FOR IMMEDIATE RELEASE
Wednesday, January 17, 2018
Gang Member Sentenced to 23 Years to Life in Prison for Fatally Shooting Man in Bedford-Stuyvesant
Defendant Shot Victim in the Back and Shattered His Spine
Brooklyn District Attorney Eric Gonzalez today announced that a 23-year-old man has been sentenced to 23 years to life in prison for beating and fatally shooting a man in 2014 inside an abandoned brownstone in Bedford-Stuyvesant.
District Attorney Gonzalez said, “This defendant senselessly took the life of another man and now he has been held accountable. This type of cold-hearted violence will not be tolerated on the streets of Brooklyn.”
The District Attorney identified the defendant as Joseph Hutcherson, 23, of East New York, Brooklyn. He was sentenced today by Brooklyn Supreme Court Justice Danny Chun to 23 years to life in prison. The defendant was convicted of second-degree murder and second-degree criminal possession of a weapon in September following a jury trial.

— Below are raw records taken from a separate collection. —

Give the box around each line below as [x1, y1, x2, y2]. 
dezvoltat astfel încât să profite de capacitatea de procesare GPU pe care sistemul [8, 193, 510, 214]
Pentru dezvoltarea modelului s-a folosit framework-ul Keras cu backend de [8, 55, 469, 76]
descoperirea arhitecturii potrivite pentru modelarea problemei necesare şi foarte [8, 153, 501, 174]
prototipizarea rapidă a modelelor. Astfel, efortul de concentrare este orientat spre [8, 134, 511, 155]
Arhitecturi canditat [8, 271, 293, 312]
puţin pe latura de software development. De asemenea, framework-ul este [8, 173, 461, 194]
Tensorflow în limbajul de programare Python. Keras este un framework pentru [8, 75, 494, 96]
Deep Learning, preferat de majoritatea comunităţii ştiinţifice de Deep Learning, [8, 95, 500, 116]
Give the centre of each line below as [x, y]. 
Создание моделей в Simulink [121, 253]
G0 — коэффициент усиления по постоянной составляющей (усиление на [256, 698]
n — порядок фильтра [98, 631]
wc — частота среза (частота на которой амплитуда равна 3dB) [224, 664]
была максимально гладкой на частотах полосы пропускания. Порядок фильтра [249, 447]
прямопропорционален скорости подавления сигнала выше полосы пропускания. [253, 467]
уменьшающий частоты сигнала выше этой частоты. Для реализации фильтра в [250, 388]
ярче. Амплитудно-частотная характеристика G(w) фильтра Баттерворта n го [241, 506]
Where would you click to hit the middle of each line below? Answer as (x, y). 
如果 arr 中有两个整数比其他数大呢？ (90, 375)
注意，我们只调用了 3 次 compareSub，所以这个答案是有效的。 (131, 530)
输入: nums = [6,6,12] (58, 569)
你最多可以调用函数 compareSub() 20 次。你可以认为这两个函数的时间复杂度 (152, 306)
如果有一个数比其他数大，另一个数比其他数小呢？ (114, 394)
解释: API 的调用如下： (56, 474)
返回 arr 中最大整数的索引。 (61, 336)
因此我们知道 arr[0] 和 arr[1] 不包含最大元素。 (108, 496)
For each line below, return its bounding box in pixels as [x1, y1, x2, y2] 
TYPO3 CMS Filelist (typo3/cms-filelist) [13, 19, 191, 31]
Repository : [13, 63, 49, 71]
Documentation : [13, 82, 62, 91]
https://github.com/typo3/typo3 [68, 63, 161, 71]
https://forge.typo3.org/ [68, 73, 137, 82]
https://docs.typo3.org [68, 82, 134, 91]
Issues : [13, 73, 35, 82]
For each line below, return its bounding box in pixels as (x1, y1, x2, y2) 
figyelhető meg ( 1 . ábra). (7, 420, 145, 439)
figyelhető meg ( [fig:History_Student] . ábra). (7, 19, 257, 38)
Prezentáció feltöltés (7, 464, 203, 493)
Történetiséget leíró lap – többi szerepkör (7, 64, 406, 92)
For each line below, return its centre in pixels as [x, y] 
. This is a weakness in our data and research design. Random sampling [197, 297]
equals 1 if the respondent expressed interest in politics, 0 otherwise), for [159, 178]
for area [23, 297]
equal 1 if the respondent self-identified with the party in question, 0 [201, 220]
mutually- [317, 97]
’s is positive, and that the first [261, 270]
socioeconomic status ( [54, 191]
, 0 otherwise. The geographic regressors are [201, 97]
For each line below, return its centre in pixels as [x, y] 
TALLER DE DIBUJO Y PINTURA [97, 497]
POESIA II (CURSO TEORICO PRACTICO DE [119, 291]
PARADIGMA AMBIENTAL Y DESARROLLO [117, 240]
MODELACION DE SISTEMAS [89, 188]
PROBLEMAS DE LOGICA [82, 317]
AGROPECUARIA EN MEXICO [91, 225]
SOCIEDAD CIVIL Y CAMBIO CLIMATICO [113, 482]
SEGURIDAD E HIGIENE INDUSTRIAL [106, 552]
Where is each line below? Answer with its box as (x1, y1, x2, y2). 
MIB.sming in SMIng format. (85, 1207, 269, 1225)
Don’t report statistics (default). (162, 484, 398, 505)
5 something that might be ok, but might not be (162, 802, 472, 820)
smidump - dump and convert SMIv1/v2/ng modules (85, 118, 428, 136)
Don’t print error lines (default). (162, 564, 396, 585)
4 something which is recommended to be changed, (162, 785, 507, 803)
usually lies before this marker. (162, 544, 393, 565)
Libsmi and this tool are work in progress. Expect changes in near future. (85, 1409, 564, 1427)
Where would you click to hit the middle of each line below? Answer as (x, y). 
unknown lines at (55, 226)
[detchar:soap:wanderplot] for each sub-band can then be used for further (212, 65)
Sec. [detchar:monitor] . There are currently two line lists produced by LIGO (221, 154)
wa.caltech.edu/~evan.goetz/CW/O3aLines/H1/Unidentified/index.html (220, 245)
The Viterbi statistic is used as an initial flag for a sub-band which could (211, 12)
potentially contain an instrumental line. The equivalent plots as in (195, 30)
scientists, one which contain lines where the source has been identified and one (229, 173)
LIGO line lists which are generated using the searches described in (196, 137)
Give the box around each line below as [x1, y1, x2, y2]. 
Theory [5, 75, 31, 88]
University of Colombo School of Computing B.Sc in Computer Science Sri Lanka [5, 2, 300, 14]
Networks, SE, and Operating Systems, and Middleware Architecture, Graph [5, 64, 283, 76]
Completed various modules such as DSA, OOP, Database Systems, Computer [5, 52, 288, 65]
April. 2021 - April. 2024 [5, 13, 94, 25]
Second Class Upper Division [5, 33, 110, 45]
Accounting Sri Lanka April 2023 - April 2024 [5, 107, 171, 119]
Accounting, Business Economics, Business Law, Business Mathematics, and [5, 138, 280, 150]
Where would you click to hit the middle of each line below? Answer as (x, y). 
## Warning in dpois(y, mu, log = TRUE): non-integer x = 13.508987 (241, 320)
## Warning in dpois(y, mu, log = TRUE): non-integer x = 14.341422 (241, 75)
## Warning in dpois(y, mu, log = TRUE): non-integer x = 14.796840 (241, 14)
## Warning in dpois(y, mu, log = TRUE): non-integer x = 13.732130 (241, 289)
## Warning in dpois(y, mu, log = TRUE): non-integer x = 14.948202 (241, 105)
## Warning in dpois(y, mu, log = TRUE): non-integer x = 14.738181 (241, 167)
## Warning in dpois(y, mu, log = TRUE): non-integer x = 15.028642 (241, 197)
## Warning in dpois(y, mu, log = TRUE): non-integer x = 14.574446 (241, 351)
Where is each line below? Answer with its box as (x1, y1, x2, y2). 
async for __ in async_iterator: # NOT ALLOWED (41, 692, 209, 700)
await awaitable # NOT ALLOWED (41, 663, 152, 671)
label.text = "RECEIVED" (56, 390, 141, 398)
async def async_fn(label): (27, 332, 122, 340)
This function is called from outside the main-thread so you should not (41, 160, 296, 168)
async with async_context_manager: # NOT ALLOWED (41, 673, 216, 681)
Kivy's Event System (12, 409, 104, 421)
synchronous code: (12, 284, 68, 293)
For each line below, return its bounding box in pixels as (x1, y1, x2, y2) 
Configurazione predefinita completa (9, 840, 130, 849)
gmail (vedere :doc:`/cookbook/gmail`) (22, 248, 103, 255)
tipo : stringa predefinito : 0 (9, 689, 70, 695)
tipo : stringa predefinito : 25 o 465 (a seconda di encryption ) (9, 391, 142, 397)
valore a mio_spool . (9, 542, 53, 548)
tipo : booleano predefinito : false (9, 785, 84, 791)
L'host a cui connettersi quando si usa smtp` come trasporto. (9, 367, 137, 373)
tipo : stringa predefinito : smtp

According to trial testimony, on August 20, 2014, at approximately 12:44 a.m., the victim, Seneca McCullough, 35, of Bedford-Stuyvesant, Brooklyn, went to speak with the defendant about a fight they had the day before. Once inside of 456 Quincy Street ¬¬¬– a known stash house for the Gates Avenue Mafia street gang¬¬¬¬ ¬¬– the defendant led the victim to the basement where he beat and shot him.
The District Attorney said that, according to trial testimony, the defendant shot the victim twice, once in his lower back shattering his spine, and then to the back of his head. The defendant fled to an apartment in Coney Island after the shooting and was heard discussing it with an individual whose phone was being wiretapped by the New York City Police Department. Testimony also revealed that he confessed to the murder to his mother.
The case was prosecuted by Senior Assistant District Attorney Ernest Chin, of the District Attorney’s Homicide Bureau, and Senior Assistant District Attorney William Neri, of the District Attorney’s Blue Zone Trial Bureau, under the supervision of Assistant District Attorney Timothy Gough, Homicide Bureau Chief.